For the listing below, print exactly the lines from the line with "Getting Started (8, 91, 89, 105)" to the line with "Shape Seed Collector (62, 5, 211, 24)", both included, and nothing beyond them.

══ DATA PROVIDED ══

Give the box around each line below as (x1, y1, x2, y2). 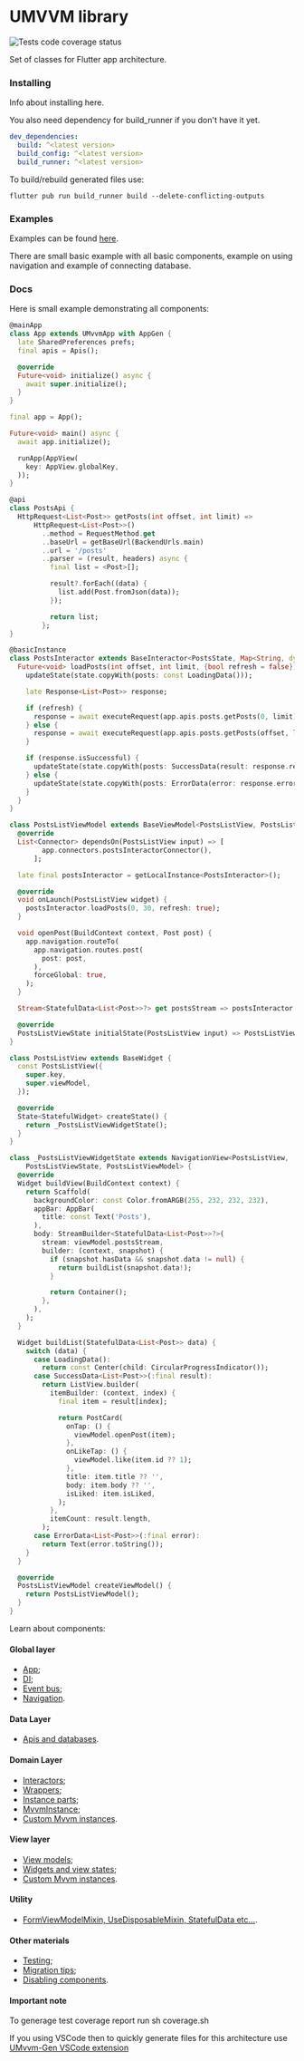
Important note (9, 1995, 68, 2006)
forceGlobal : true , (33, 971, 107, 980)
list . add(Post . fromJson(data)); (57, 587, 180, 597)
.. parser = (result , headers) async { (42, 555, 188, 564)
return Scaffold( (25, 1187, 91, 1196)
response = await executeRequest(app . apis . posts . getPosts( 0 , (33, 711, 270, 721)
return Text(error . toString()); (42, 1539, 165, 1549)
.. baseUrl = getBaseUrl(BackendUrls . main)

═══
══ DATA PROVIDED ══

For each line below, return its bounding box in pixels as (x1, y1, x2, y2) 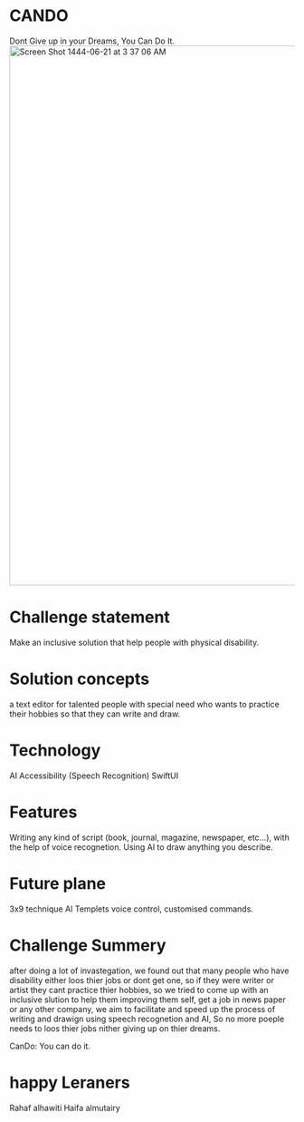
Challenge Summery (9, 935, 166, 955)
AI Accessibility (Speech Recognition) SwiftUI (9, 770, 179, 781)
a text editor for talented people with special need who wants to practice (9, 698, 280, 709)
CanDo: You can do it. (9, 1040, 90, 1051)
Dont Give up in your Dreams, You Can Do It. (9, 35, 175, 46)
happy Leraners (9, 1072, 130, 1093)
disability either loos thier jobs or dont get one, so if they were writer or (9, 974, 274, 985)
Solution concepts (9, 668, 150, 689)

═══
══ DATA PROVIDED ══

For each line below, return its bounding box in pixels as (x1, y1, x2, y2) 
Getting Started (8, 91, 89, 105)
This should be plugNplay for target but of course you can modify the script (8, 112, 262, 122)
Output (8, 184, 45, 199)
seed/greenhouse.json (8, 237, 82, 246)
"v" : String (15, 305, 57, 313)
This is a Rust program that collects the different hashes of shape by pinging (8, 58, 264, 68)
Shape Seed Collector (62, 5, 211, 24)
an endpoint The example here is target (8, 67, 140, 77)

═══

# SOLVED PROBLEM
Getting Started (8, 91, 89, 105)
This should be plugNplay for target but of course you can modify the script (8, 112, 262, 122)
Output (8, 184, 45, 199)
seed/greenhouse.json (8, 237, 82, 246)
"v" : String (15, 305, 57, 313)
This is a Rust program that collects the different hashes of shape by pinging (8, 58, 264, 68)
Shape Seed Collector (62, 5, 211, 24)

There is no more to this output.